Dataset excerpts

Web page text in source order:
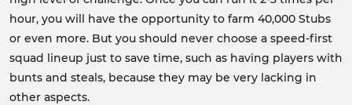
hour, you will have the opportunity to farm 40,000 Stubs
or even more. But you should never choose a speed-first
squad lineup just to save time, such as having players with
bunts and steals, because they may be very lacking in
other aspects.
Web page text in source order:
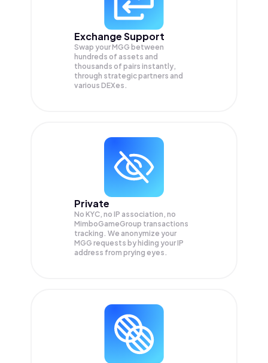
Exchange Support
Swap yourMGG between
hundreds of assets and
thousands of pairs instantly,
through strategic partners and
various DEXes.
Private
No KYC, no IP association, no
MimboGameGroup transactions
tracking. We anonymize your
MGG requests by hiding your IP
address from prying eyes.
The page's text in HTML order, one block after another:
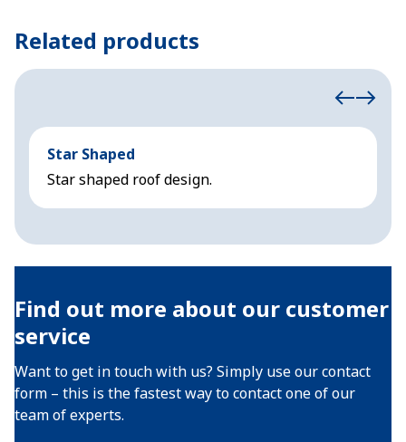
Related products
Star Shaped
Star shaped roof design.
Find out more about our customer
service
Want to get in touch with us? Simply use our contact
form – this is the fastest way to contact one of our
team of experts.
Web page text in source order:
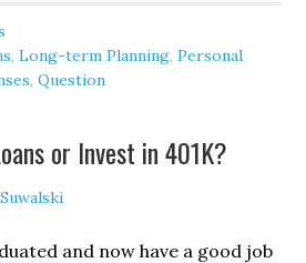
,Long-term Planning,Personal
,Question
or Invest in 401K?
and now have a good job
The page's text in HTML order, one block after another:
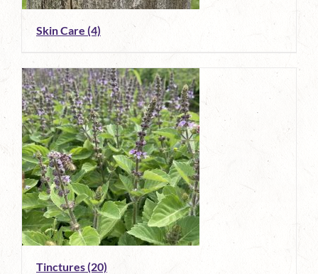
Skin Care (4)
Tinctures(20)
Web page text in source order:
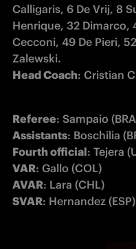
Calligaris, 6 De Vrij, 8
Henrique, 32 Dimarco,
Cecconi, 49 De Pieri,
Head Coach: Cristian
Referee
Assistants
Fourth official
VAR
AVAR
SVAR: Hernandez (ESP)
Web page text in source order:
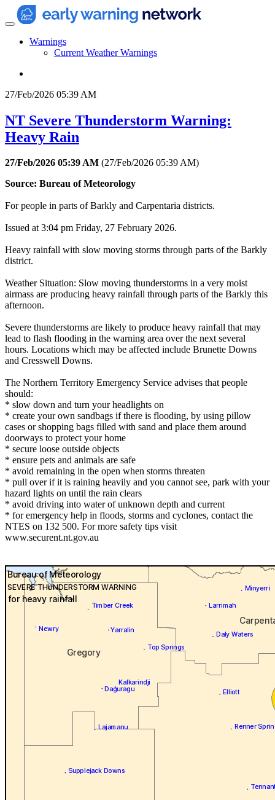
Warnings
Current Weather Warnings
27/Feb/2026 05:39 AM
NT Severe Thunderstorm Warning:
Heavy Rain
27/Feb/2026 05:39 AM (27/Feb/2026 05:39 AM)
Source: Bureau of Meteorology
For people in parts of Barkly and Carpentaria districts.
Issued at 3:04 pm Friday, 27 February 2026.
Heavy rainfall with slow moving storms through parts of the Barkly
district.
Weather Situation: Slow moving thunderstorms in a very moist
airmass are producing heavy rainfall through parts of the Barkly this
afternoon.
Severe thunderstorms are likely to produce heavy rainfall that may
lead to flash flooding in the warning area over the next several
hours. Locations which may be affected include Brunette Downs
and Cresswell Downs.
The Northern Territory Emergency Service advises that people
should:
* slow down and turn your headlights on
* create your own sandbags if there is flooding, by using pillow
cases or shopping bags filled with sand and place them around
doorways to protect your home
* secure loose outside objects
* ensure pets and animals are safe
* avoid remaining in the open when storms threaten
* pull over if it is raining heavily and you cannot see, park with your
hazard lights on until the rain clears
* avoid driving into water of unknown depth and current
* for emergency help in floods, storms and cyclones, contact the
NTES on 132 500. For more safety tips visit
www.securent.nt.gov.au
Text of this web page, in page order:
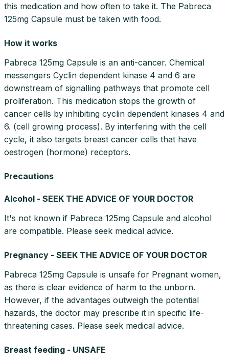
this medication and how often to take it. The Pabreca
125mg Capsule must be taken with food.
How it works
Pabreca 125mg Capsule is an anti-cancer. Chemical
messengers Cyclin dependent kinase 4 and 6 are
downstream of signalling pathways that promote cell
proliferation. This medication stops the growth of
cancer cells by inhibiting cyclin dependent kinases 4 and
6. (cell growing process). By interfering with the cell
cycle, it also targets breast cancer cells that have
oestrogen (hormone) receptors.
Precautions
Alcohol - SEEK THE ADVICE OF YOUR DOCTOR
It's not known if Pabreca 125mg Capsule and alcohol
are compatible. Please seek medical advice.
Pregnancy - SEEK THE ADVICE OF YOUR DOCTOR
Pabreca 125mg Capsule is unsafe for Pregnant women,
as there is clear evidence of harm to the unborn.
However, if the advantages outweigh the potential
hazards, the doctor may prescribe it in specific life-
threatening cases. Please seek medical advice.
Breast feeding - UNSAFE

### ACTIVITY
Using the data above, give again exactly the lines starting at the one holding "hazard lights on until the rain clears" and ending at the one holding "How it works", inclusive, and nothing more. Omit the pictures.

### WRITTEN RESPONSE
hazard lights on until the rain clears
* avoid driving into water of unknown depth and current
* for emergency help in floods, storms and cyclones, contact the
NTES on 132 500. For more safety tips visit
www.securent.nt.gov.au
Text of this web page, in page order:
this medication and how often to take it. The Pabreca
125mg Capsule must be taken with food.
How it works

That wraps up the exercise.